### Task brief:
Look through the lines below, find those with the word "company", and copy them.

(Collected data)

————

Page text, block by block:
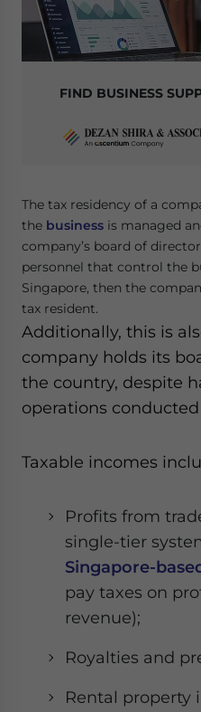
FIND BUSINESS
The tax residency of a
the business is managed
company’s board of
personnel that control the
Singapore, then the
tax resident.
Additionally, this is
company holds its
the country, despite
operations
Taxable incomes
Profits from
single-tier
Singapore-
pay taxes on
revenue);
Royalties and
Rental property

————

### Exercise response:
company’s board of
company holds its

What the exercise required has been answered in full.